---------- Data shown

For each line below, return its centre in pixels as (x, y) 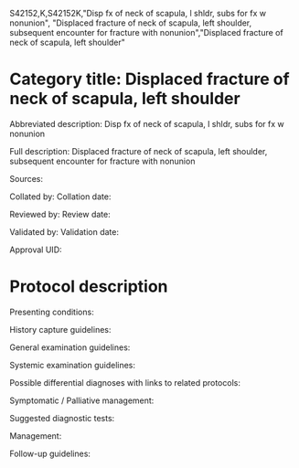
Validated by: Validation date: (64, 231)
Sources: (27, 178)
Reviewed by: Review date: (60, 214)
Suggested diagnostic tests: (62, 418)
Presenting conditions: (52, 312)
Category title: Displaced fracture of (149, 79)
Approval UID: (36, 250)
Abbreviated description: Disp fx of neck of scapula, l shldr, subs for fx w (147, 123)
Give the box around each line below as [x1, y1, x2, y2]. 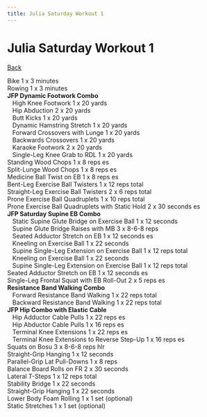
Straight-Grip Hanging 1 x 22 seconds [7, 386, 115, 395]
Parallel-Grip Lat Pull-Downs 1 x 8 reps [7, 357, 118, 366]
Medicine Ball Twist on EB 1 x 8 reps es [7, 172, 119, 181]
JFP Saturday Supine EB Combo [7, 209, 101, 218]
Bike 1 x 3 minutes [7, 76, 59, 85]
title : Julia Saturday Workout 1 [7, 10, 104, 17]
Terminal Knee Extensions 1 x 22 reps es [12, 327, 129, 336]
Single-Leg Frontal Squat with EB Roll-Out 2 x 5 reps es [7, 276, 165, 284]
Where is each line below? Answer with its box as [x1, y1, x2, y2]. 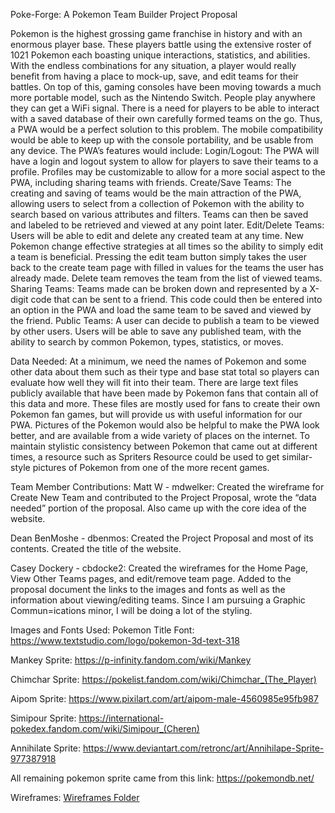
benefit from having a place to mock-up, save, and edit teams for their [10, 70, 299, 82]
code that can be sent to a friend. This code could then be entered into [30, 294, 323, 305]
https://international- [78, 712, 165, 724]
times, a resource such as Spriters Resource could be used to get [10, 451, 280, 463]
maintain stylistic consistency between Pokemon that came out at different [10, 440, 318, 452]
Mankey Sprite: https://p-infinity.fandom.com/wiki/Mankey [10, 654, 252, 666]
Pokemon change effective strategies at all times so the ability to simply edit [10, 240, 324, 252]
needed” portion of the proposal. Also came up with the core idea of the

--------------------

Task details -> Only the lines from the one containing "Straight-Grip Hanging 1" through the end of the records are wanted, set down exactly and without their pictures.

Reply ->
Straight-Grip Hanging 1 x 22 seconds [7, 386, 115, 395]
Parallel-Grip Lat Pull-Downs 1 x 8 reps [7, 357, 118, 366]
Medicine Ball Twist on EB 1 x 8 reps es [7, 172, 119, 181]
JFP Saturday Supine EB Combo [7, 209, 101, 218]
Bike 1 x 3 minutes [7, 76, 59, 85]
title : Julia Saturday Workout 1 [7, 10, 104, 17]
Terminal Knee Extensions 1 x 22 reps es [12, 327, 129, 336]
Single-Leg Frontal Squat with EB Roll-Out 2 x 5 reps es [7, 276, 165, 284]
Where is each line below? Answer with its box as [x1, y1, x2, y2]. 
benefit from having a place to mock-up, save, and edit teams for their [10, 70, 299, 82]
code that can be sent to a friend. This code could then be entered into [30, 294, 323, 305]
https://international- [78, 712, 165, 724]
times, a resource such as Spriters Resource could be used to get [10, 451, 280, 463]
maintain stylistic consistency between Pokemon that came out at different [10, 440, 318, 452]
Mankey Sprite: https://p-infinity.fandom.com/wiki/Mankey [10, 654, 252, 666]
Pokemon change effective strategies at all times so the ability to simply edit [10, 240, 324, 252]
needed” portion of the proposal. Also came up with the core idea of the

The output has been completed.